*** RECORDS FOR PROCESSING Section Begins ***

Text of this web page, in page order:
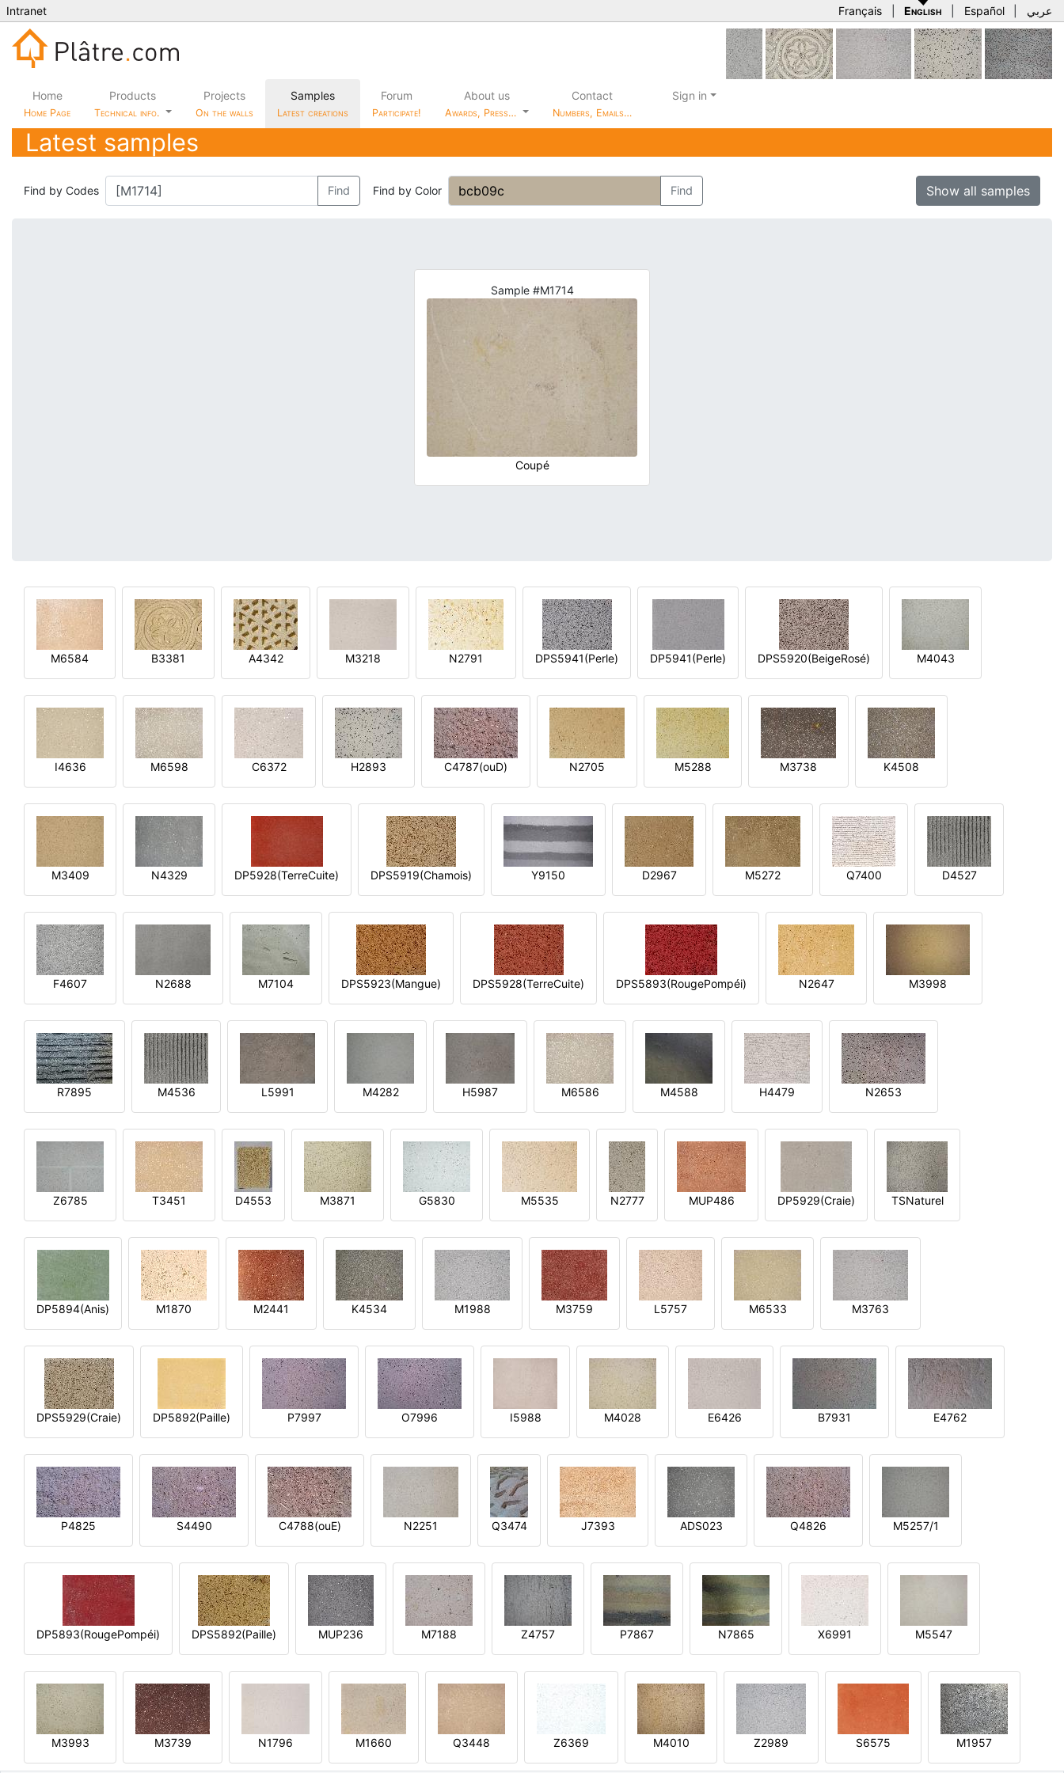
Intranet Français English Español عربي
Home
Home Page
Products
Technical info.
Projects
On the walls
Samples
Latest creations
Forum
Participate!
About us
Awards, Press…
Contact
Numbers, Emails…
Sign in
Latest samples
Find by Codes Find Find by Color Find Show all samples
Sample #M1714
Coupé
M6584 B3381 A4342 M3218 N2791 DPS5941(Perle) DP5941(Perle) DPS5920(BeigeRosé) M4043
I4636 M6598 C6372 H2893 C4787(ouD) N2705 M5288 M3738 K4508
M3409 N4329 DP5928(TerreCuite) DPS5919(Chamois) Y9150 D2967 M5272 Q7400 D4527
F4607 N2688 M7104 DPS5923(Mangue) DPS5928(TerreCuite) DPS5893(RougePompéi) N2647 M3998
R7895 M4536 L5991 M4282 H5987 M6586 M4588 H4479 N2653
Z6785 T3451 D4553 M3871 G5830 M5535 N2777 MUP486 DP5929(Craie) TSNaturel
DP5894(Anis) M1870 M2441 K4534 M1988 M3759 L5757 M6533 M3763
DPS5929(Craie) DP5892(Paille) P7997 O7996 I5988 M4028 E6426 B7931 E4762
P4825 S4490 C4788(ouE) N2251 Q3474 J7393 ADS023 Q4826 M5257/1
DP5893(RougePompéi) DPS5892(Paille) MUP236 M7188 Z4757 P7867 N7865 X6991 M5547
M3993 M3739 N1796 M1660 Q3448 Z6369 M4010 Z2989 S6575 M1957
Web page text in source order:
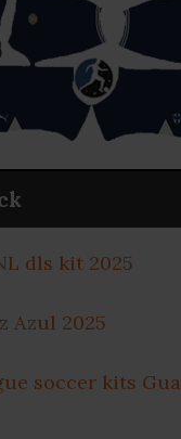
dls kit 2025
Azul 2025
soccer kits
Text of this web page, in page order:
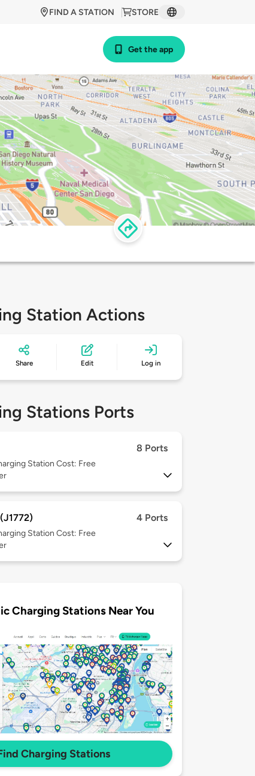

*** RECORDS FOR PROCESSING Section Ends ***

TASK TO CARRY OUT =
Among the records above, find each line containing the string "Paille" and copy it.

SOLVED EXERCISE =
DPS5929(Craie) DP5892(Paille) P7997 O7996 I5988 M4028 E6426 B7931 E4762
DP5893(RougePompéi) DPS5892(Paille) MUP236 M7188 Z4757 P7867 N7865 X6991 M5547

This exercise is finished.